Eight years ago this month, Andrew Freeman's father was killed by a drunken driver in a wrong-way crash on Interstate 95 in Delray Beach.
So Freeman says he has no sympathy for the nearly 33-year prison sentence being served by former North Lauderdale resident Kenneth Jenkins — a term upheld last week by a Palm Beach County judge.
"It is indeed a very long sentence, but he earned every day of it by his actions," said Freeman, who lost his father, Robert Rutman, 83, of Boca Raton. Two other people died in the March 16, 2008, wreck.
Jenkins and his attorneys last month asked Circuit Judge Charles Burton to throw out the prison sentence. They claimed Jenkins' former lawyers fumbled the DUI manslaughter case by pursuing a defense that the victims' car, not Jenkins', was heading the wrong way.
Months after the crash, it became clear through an investigation that Jenkins was the wrong-way driver and he took responsibility, attorney David Oscar Markus said. Jenkins' blood-alcohol level was .182, more than twice the legal limit to drive.
Jenkins testified Feb. 16 that he had wanted to accept blame, but continued to trust his lawyers Jack Goldberger and Michael E. Dutko.
Markus said the delay in not resolving the case until 2011 led to the disastrous circumstance of Jenkins, while still out on bail, getting caught on video playing beer pong at a bar.
A private investigator hired by a cousin of Rutman had shot the video and turned it over to the court.
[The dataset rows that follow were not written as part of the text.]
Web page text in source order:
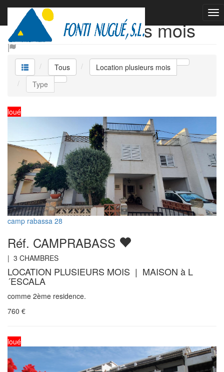
Location plusieurs mois
Tous
Location plusieurs mois
Type
loué
camp rabassa 28
Réf. CAMPRABASS
| 3 CHAMBRES
LOCATION PLUSIEURS MOIS | MAISON à L
´ESCALA
comme 2ème residence.
760 €
loué
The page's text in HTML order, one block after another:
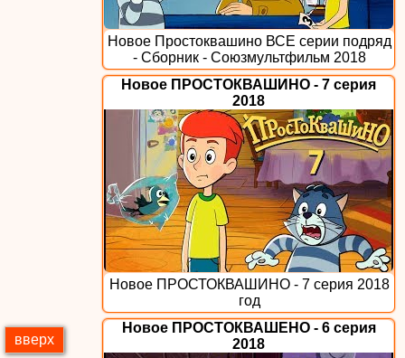
Новое Простоквашино ВСЕ серии подряд
- Сборник - Союзмультфильм 2018
Новое ПРОСТОКВАШИНО - 7 серия
2018
Новое ПРОСТОКВАШИНО - 7 серия 2018
год
Новое ПРОСТОКВАШЕНО - 6 серия
2018
вверх
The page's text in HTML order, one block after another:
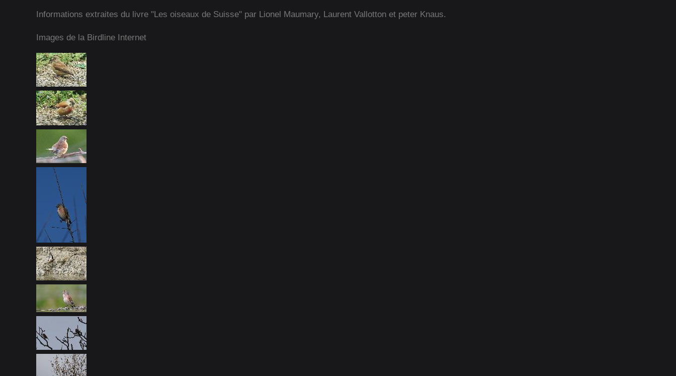
Informations extraites du livre "Les oiseaux de Suisse" par Lionel Maumary, Laurent Vallotton et peter Knaus.
Images de la Birdline Internet

While sentencing Jenkins, Circuit Judge Richard Oftedal said Jenkins' participation "in a drinking game on the eve of sentencing is a slap in the fact and an affront to the victims and their survivors and friends."
State guidelines then called for a minimum of 32 years, 10 1/2 months in prison; the maximum possible was a life term. Oftedal could have justified going below the minimum but declined.
Markus said his research found no other defendant in Florida had ever been sentenced to so long in prison for DUI manslaughter convictions.
But Judge Burton said the beer pong incident was "the nail in the coffin" for Jenkins. Burton concluded, "the trial lawyers conducted themselves professionally and competently by investigating the case, especially in light of the fact that there were two witnesses who suggested that the victims were going in the wrong direction."
Assistant State Attorney Linda Harrison successfully argued for the court to keep the sentence in place, because "it would be a travesty and a true injustice" to reopen the tragic case.
Jenkins was driving a Pontiac south in the northbound lanes of I-95 near Linton Boulevard when he collided head-on with a Mercedes, according to Florida Highway Patrol and court records.
Inside the Mercedes were Boris Rapoport, 54, and Angelina Pagliuca, 58, of Hampstead, Quebec, who were heading from Boca Raton to Palm Beach International Airport with Rapoport's mother, Renee, 78, and her friend, Rutman. All but Pagliuca died.
Jenkins said he has no memory of the crash. He said he was drinking just once before his sentencing only because he was afraid of prison.
Rutman's son Freeman, who lives in San Francisco, said Jenkins shouldn't be portrayed now "as the victim of a bad lawyer."